The forces which determine the mean velocity field involve the longitudinal pressure gradient which determines the advection, buoyancy (the combined effect of gravity and stratification) which determines the stability of the water column, and turbulent diffusion of momentum (friction). Comparison of three forces requires two ratios. Because turbulent diffusion is the result of tidal currents, one way of comparing it with the pressure gradient is the use of the ratio $R/V$ known from Chapter 11. Comparison of turbulent diffusion with water column stability is achieved through the Richardson number $Ri$. A complete description of an estuary thus requires three non dimensional numbers, for example $R/V$, $Ri$ and $Pr$, and a hydrodynamic classification would have to group estuaries together in accordance to their values. Other non dimensional numbers could, of course, be used; but from the foregoing considerations it is clear that three such numbers are required for a complete description and that all possible sets of three such numbers can be transformed into each other.

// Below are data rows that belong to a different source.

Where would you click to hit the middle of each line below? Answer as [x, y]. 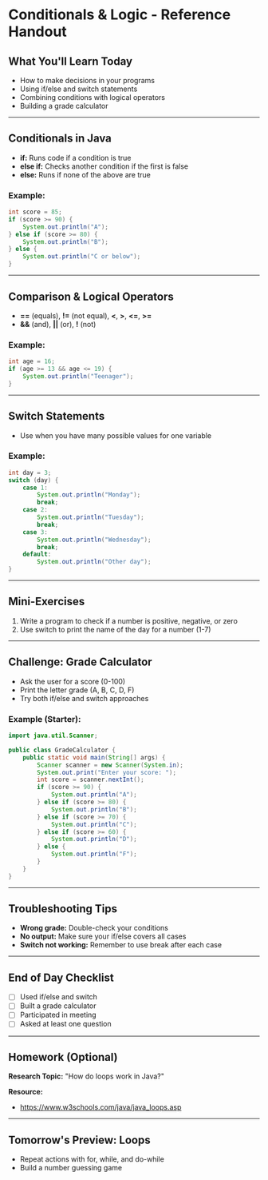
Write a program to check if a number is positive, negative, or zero [128, 620]
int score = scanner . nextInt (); [91, 780]
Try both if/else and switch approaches [84, 698]
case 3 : [35, 532]
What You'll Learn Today [71, 61]
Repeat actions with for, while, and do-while [92, 1159]
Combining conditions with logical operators [93, 97]
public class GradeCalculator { [62, 750]
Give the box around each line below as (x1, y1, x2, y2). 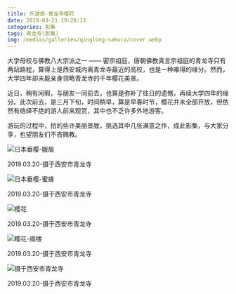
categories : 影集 (7, 23, 56, 30)
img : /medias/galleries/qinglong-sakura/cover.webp (7, 36, 162, 44)
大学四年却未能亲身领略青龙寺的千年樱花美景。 (7, 74, 143, 83)
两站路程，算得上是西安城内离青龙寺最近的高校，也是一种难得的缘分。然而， (7, 65, 229, 74)
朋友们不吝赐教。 (31, 131, 81, 139)
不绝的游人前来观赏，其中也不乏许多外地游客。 (31, 107, 167, 115)
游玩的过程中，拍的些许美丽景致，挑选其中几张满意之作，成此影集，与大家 (7, 121, 223, 130)
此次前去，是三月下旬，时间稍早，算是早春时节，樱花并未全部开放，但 (19, 98, 223, 106)
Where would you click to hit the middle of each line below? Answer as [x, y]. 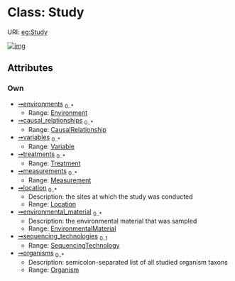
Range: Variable [51, 147]
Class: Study [46, 12]
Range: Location [52, 204]
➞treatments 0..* [41, 155]
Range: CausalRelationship [67, 130]
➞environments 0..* [45, 105]
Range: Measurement [60, 180]
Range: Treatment [54, 163]
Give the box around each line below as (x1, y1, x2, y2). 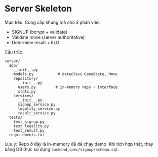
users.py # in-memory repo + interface (17, 85, 118, 90)
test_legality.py (13, 123, 49, 129)
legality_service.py (17, 106, 60, 111)
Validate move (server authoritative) (11, 34, 85, 40)
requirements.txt (9, 132, 45, 137)
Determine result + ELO (11, 39, 60, 45)
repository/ (13, 76, 38, 81)
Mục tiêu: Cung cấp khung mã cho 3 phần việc (4, 19, 100, 25)
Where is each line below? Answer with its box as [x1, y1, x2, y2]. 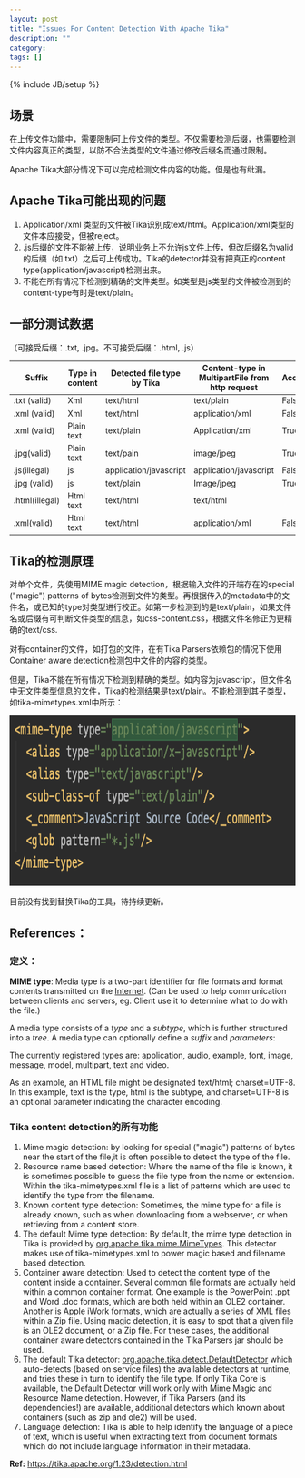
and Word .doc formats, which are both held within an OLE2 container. [22, 1296, 286, 1307]
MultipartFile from [198, 372, 270, 383]
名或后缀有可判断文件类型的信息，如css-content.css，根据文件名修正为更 [9, 613, 285, 624]
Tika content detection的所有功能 [9, 1120, 159, 1133]
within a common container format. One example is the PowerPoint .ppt [22, 1286, 290, 1297]
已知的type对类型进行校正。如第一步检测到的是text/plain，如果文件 [40, 602, 292, 613]
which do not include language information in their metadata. [22, 1441, 251, 1452]
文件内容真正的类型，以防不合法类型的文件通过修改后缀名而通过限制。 [9, 144, 272, 155]
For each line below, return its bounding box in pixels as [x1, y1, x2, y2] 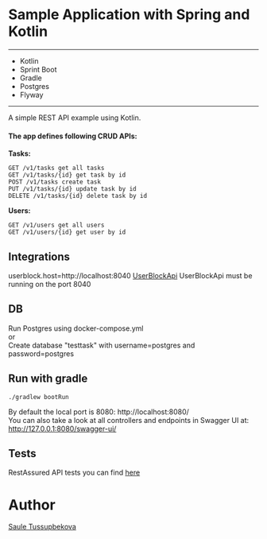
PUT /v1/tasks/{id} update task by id [8, 185, 137, 193]
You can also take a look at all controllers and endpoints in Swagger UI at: [8, 415, 250, 425]
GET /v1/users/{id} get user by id [8, 228, 126, 236]
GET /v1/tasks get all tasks [8, 165, 105, 173]
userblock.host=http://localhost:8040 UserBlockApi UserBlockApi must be [8, 270, 253, 280]
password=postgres [8, 348, 74, 359]
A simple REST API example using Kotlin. [8, 113, 141, 122]
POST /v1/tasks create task [8, 178, 102, 186]
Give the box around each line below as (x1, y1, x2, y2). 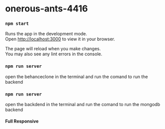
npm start (5, 21, 29, 26)
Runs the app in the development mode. (5, 31, 87, 37)
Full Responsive (5, 118, 39, 124)
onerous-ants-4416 (5, 3, 88, 14)
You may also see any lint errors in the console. (5, 51, 102, 57)
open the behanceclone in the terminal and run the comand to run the (5, 73, 148, 80)
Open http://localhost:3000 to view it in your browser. (5, 36, 116, 42)
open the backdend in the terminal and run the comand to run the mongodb (5, 102, 161, 108)
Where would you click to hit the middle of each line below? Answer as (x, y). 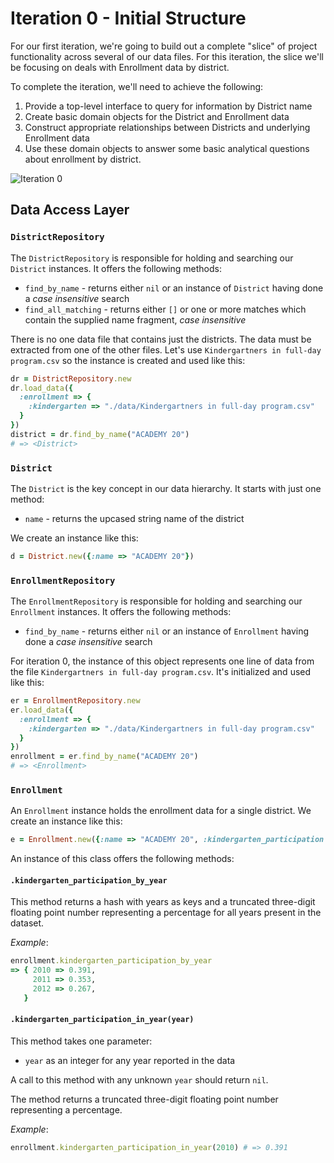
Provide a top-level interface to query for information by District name (168, 106)
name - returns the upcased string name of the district (134, 518)
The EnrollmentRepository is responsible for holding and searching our (156, 601)
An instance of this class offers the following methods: (122, 859)
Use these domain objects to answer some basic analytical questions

The theoretical foundations for a hydrodynamic classification scheme for positive estuaries were laid by Hansen and Rattray (1965). They introduced the densimetric Froude number $F_m$, the mean velocity ratio $P = u_f/ u_t$, and the diffusive salt flux fraction $\nu$. A brief discussion of these numbers is necessary before we proceed to a description of the classification scheme itself.

The velocity $u_f$ is defined as the cross-sectional average of the vertically averaged mean velocity. As discussed in Chapter 11, it is given by $R/ (AT)$, where $A$ is the cross-sectional area and $T$ the tidal period. The velocity $u_t$ is defined as the cross-sectional and vertical average of $\sqrt{u^2}$, where $u$ is the tidal velocity; it is thus equal to $V/ (AT)$. The ratio $P = u_f/u_t$ is thus equivalent to our earlier ratio $R/V$.

The salt flux fraction $\nu$ is defined as the fraction of the total salt flux into the estuary that is achieved by horizontal diffusion. The significance of this parameter is understood when we remember our empirical classifications of Chapter 11. The salinity field of the highly stratified estuary was dominated by entrainment, ie upward flux of salt with little or no horizontal diffusion; it can therefore be expected to be associated with values of $\nu$ very close to zero. Salinity in the vertically mixed estuary, on the other hand, is completely determined by horizontal diffusion and therefore associated with $\nu =1$. While this points towards some relationship between $R/V$ (or $U_f/u_t$) in field situations, it is clear that the dynamic reason for the different salt diffusion processes are the different directions of the salt flux and of the momentum flux, ie a difference in Prandtl numbers. The salt flux fraction parameter $\nu$ is therefore the equivalent of the Prandtl number.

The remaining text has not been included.